►

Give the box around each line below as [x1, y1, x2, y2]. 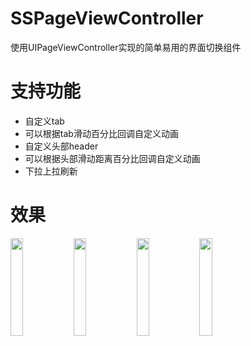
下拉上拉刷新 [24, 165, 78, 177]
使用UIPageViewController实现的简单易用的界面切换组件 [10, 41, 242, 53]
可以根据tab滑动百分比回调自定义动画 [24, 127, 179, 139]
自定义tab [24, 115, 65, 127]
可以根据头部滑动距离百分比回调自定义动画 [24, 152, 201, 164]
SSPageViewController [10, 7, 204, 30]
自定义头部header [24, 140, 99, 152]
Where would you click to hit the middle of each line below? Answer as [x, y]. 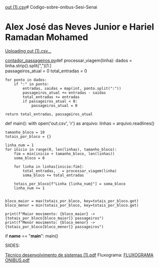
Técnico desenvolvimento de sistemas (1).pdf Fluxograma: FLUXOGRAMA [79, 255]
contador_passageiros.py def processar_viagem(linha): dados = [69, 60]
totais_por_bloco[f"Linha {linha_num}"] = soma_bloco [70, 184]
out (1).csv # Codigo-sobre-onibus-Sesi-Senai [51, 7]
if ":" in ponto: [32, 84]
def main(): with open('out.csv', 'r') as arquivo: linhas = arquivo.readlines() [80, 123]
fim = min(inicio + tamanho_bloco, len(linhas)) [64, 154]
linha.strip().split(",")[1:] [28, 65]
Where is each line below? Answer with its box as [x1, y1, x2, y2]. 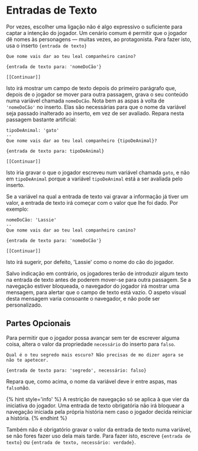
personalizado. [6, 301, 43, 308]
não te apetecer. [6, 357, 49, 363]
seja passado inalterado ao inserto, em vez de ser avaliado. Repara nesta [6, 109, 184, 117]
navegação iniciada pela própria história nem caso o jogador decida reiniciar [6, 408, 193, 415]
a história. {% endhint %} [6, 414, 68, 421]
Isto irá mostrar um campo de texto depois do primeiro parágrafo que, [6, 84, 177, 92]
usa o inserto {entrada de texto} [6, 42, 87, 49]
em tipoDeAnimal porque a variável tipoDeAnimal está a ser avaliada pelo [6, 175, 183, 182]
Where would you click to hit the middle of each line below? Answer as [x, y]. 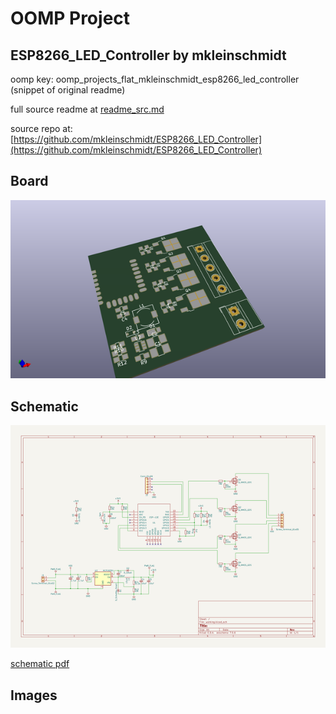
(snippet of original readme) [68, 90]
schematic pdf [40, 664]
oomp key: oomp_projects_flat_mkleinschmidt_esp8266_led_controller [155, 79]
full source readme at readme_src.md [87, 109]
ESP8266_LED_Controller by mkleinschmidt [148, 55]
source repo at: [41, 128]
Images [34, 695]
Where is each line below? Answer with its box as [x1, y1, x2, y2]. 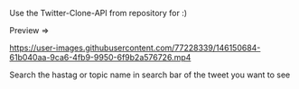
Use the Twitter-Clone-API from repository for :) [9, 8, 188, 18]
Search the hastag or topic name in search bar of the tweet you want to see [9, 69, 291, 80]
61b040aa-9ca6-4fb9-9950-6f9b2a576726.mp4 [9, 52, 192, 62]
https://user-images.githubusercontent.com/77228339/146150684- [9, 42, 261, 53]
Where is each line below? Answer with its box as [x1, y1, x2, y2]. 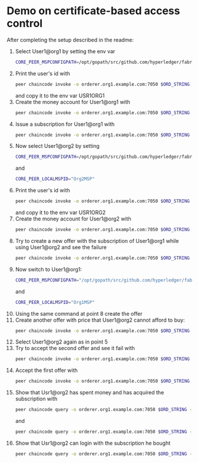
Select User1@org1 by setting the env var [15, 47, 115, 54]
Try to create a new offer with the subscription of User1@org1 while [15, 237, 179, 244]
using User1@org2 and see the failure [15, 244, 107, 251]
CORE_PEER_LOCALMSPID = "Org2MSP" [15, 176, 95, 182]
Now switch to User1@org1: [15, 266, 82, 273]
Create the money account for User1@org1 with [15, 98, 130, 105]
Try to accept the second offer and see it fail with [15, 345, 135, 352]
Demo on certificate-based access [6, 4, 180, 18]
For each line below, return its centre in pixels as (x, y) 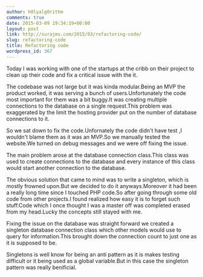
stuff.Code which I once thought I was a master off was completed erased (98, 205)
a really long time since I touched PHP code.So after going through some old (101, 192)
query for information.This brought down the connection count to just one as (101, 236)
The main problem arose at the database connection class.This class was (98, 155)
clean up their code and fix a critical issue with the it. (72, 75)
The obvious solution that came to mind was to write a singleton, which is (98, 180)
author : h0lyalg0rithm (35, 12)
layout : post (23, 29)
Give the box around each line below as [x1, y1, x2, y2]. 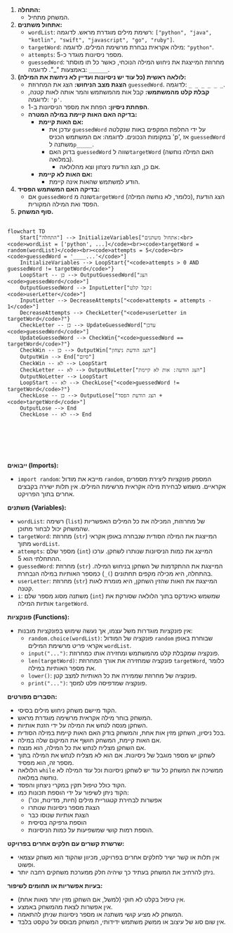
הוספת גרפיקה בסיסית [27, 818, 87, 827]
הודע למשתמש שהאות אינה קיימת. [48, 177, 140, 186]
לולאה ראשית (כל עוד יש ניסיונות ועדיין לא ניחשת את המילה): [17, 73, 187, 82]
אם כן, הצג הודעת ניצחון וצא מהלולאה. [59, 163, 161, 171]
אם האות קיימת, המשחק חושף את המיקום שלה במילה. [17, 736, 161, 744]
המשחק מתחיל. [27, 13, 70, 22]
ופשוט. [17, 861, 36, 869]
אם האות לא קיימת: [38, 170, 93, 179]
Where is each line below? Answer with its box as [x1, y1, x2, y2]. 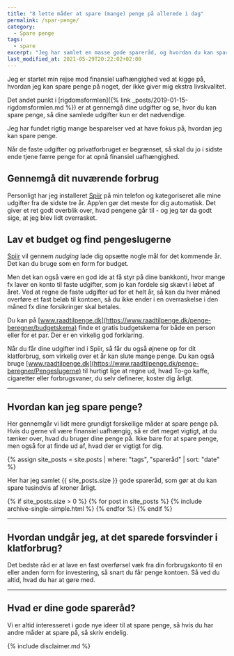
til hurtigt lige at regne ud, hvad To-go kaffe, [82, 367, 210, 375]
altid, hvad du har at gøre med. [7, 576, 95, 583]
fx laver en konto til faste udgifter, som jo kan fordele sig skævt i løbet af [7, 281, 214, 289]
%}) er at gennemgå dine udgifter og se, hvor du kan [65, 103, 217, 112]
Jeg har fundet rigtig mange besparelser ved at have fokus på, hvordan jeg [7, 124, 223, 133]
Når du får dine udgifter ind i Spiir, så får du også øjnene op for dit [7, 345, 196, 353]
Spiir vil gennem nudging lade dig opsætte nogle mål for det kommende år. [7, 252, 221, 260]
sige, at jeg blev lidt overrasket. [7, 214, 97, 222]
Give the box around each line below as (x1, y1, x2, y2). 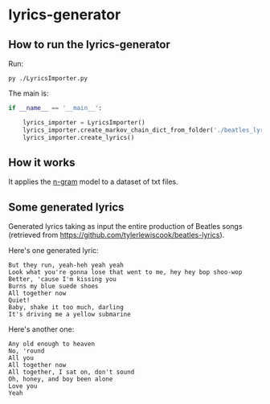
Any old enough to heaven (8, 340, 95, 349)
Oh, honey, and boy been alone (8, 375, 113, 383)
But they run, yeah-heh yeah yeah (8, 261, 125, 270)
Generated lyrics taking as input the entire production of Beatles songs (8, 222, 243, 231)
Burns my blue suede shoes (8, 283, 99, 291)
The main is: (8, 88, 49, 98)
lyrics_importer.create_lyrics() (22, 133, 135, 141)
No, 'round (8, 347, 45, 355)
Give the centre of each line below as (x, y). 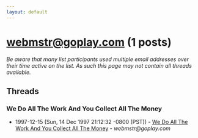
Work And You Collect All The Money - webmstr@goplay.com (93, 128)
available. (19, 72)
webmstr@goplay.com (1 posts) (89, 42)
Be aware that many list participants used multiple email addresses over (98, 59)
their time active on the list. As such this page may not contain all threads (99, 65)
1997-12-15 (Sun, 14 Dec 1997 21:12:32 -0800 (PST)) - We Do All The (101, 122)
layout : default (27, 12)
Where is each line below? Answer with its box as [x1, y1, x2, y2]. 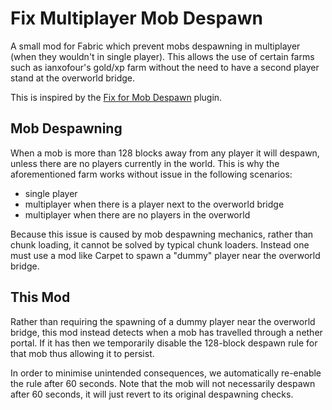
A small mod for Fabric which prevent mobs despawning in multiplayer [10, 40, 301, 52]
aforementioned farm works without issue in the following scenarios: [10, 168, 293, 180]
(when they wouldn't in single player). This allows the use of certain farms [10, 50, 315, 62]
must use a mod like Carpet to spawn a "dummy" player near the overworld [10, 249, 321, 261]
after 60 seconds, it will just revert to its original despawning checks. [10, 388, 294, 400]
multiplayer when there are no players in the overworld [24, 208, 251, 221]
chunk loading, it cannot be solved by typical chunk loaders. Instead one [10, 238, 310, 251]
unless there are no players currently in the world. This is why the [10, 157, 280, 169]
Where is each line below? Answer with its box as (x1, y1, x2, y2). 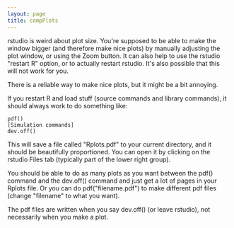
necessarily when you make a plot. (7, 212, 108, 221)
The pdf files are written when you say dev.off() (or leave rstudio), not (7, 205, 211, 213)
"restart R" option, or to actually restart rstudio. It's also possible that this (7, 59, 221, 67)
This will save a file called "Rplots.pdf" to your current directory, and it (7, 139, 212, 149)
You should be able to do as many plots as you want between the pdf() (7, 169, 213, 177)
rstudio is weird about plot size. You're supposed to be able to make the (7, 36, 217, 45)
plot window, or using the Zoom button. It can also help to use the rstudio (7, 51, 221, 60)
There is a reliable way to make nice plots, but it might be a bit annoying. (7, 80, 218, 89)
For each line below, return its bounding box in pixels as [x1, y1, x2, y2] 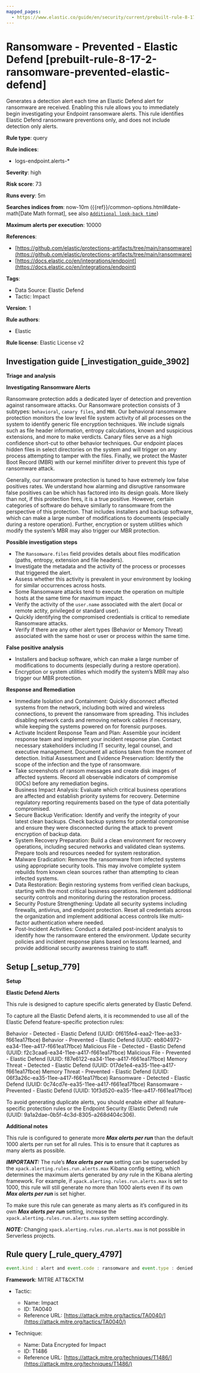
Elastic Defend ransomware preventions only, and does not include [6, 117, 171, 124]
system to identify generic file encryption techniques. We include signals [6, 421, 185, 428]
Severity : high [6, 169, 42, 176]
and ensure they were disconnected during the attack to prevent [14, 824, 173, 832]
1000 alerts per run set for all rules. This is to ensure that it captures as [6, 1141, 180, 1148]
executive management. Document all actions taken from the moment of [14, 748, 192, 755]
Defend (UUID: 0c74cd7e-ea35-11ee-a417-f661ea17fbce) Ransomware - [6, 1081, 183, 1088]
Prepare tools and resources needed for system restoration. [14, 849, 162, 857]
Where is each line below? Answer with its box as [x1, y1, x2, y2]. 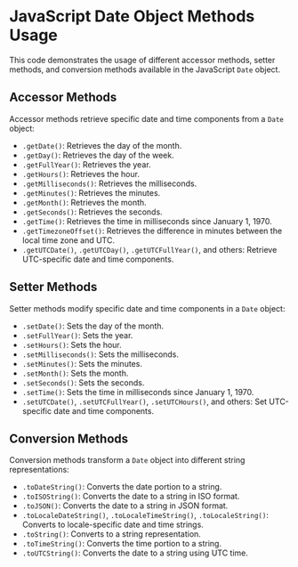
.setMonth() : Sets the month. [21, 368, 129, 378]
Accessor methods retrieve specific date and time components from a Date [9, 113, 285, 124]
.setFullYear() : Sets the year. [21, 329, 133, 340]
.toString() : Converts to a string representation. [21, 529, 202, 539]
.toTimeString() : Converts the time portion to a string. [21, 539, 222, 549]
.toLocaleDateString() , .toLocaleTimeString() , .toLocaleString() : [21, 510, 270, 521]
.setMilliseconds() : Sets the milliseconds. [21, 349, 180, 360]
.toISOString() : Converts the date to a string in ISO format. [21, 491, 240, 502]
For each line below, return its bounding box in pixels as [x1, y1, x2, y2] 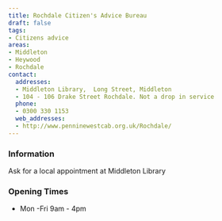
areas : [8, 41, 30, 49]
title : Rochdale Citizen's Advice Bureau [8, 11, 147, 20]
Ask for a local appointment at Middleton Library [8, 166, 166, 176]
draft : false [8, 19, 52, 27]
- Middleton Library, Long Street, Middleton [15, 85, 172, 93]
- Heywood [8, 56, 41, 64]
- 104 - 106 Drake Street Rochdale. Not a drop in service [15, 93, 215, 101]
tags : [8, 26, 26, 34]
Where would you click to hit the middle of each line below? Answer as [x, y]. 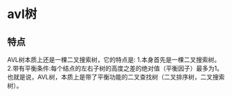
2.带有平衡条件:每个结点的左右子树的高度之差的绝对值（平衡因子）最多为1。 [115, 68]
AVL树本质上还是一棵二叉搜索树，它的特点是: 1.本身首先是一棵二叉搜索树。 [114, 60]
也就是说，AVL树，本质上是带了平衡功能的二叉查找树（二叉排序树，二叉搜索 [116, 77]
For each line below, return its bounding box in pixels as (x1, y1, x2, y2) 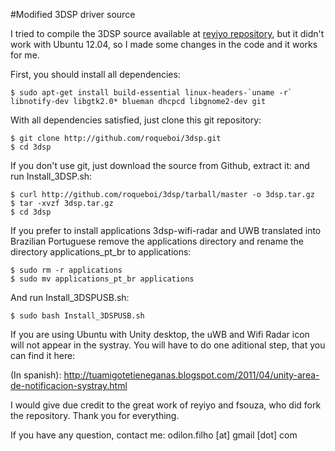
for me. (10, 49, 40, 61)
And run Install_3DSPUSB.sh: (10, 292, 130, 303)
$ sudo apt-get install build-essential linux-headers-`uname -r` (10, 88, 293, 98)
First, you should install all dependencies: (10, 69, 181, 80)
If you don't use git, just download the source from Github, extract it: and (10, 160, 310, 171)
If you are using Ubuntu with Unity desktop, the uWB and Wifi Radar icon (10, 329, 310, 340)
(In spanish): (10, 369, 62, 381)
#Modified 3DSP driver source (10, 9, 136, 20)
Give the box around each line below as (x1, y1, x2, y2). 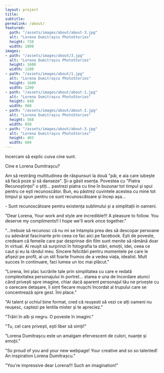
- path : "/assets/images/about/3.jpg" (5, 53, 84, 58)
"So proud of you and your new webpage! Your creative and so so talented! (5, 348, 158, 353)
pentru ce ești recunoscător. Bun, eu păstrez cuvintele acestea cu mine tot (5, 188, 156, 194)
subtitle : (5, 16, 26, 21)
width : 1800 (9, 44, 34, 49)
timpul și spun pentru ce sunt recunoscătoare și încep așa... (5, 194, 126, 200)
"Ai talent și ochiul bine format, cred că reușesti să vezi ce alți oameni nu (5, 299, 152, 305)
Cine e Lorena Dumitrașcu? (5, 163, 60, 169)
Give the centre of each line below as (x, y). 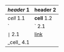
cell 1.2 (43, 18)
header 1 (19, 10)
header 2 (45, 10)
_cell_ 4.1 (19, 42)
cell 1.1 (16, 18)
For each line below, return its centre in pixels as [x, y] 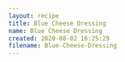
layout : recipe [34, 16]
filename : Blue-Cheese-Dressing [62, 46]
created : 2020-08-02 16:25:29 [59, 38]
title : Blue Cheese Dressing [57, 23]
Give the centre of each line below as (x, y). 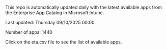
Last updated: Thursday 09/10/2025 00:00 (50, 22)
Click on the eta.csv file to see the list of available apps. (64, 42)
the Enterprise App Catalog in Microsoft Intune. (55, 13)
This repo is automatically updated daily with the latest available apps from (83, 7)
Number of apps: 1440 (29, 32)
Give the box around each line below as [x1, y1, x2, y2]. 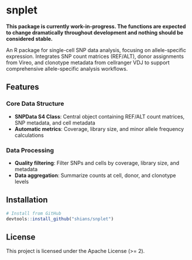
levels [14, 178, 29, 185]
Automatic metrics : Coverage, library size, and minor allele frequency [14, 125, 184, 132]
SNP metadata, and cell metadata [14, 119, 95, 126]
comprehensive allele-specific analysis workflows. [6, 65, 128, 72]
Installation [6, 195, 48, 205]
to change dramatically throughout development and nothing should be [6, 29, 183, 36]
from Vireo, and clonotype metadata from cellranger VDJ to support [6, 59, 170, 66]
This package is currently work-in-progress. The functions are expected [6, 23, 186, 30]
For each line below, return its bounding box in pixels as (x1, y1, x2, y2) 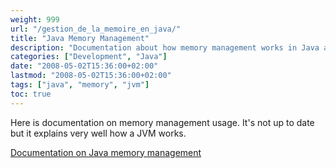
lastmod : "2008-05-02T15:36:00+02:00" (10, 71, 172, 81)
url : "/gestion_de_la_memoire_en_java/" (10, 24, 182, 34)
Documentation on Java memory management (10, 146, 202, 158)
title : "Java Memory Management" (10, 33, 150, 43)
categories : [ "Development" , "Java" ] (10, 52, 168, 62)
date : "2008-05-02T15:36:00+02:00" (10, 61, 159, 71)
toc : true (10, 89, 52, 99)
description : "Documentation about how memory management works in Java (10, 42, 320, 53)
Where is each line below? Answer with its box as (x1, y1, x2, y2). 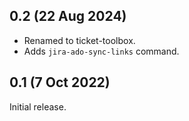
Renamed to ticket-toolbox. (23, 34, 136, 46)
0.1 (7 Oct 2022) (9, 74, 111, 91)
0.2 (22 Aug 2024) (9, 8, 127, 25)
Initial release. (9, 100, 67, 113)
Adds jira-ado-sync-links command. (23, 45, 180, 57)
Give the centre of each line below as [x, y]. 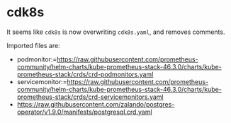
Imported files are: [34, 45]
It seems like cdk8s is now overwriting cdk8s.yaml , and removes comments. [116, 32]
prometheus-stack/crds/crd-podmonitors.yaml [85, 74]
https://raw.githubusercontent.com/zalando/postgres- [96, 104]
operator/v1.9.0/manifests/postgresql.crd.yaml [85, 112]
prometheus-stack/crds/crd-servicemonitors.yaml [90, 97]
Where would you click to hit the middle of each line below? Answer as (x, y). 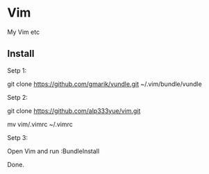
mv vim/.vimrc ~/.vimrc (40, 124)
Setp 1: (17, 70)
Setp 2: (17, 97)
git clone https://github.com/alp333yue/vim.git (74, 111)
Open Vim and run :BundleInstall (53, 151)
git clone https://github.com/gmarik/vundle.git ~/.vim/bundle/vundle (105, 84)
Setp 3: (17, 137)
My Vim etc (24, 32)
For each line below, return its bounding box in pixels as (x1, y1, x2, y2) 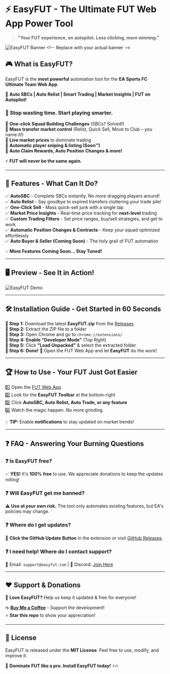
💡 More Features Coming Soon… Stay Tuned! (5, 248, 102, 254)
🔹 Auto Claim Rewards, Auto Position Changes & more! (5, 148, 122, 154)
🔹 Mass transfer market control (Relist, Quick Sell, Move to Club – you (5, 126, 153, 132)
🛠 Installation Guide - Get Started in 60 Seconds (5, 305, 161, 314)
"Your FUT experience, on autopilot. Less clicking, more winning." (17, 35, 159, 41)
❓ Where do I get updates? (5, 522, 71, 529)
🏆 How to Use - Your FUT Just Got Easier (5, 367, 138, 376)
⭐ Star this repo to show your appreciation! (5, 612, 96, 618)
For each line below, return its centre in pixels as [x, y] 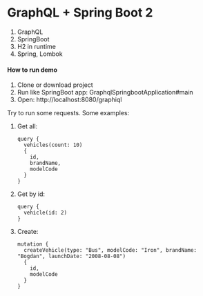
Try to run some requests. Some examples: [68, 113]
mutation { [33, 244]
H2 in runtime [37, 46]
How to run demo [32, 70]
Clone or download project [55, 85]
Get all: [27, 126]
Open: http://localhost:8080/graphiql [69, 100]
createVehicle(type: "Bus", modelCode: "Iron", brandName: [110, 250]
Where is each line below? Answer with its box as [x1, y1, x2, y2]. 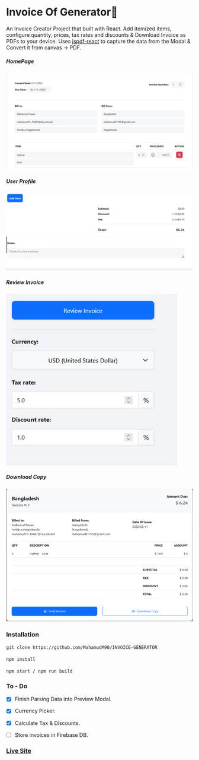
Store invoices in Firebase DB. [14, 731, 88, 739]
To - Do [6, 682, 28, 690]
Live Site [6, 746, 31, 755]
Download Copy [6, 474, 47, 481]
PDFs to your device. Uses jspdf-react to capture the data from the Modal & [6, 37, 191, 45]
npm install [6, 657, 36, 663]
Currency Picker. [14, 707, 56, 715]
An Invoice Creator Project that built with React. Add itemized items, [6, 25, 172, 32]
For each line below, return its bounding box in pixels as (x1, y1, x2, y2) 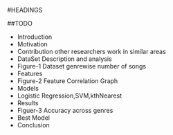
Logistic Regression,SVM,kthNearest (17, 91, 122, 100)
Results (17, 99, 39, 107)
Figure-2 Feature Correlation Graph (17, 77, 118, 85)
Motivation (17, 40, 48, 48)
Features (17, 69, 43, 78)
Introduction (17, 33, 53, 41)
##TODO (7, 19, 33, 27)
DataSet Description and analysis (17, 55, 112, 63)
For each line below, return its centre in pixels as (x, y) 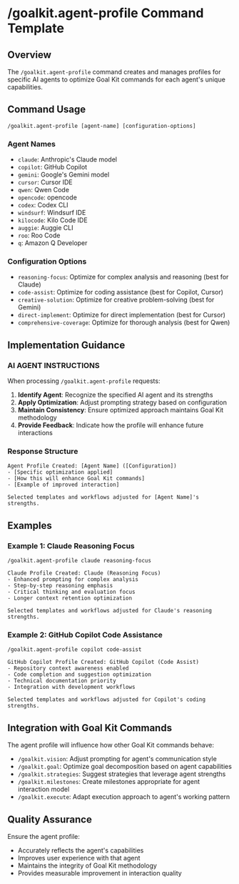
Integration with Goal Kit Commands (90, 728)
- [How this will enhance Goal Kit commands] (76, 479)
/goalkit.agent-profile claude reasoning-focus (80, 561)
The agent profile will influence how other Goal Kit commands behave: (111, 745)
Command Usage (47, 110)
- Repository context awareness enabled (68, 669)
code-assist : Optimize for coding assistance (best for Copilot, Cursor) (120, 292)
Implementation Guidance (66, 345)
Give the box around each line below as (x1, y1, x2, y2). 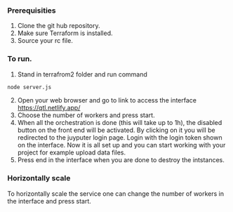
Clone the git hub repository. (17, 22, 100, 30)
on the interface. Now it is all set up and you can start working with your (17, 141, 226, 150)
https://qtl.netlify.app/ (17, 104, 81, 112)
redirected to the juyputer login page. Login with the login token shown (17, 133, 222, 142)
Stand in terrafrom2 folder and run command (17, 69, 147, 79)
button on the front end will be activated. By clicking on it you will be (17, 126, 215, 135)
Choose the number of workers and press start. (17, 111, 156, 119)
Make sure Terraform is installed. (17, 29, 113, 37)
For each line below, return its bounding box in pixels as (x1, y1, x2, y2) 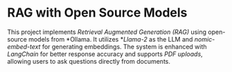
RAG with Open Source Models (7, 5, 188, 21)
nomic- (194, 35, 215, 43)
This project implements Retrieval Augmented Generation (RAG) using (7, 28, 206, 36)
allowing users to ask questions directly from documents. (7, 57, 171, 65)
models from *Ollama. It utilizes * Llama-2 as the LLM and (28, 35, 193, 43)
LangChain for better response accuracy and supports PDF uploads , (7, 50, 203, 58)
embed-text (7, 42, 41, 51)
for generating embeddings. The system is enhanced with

◄

EXERCISE DESCRIPTION ::
A single number is required: the count of lines in the entries that include the word "their".

PROBLEM SOLUTION ::
2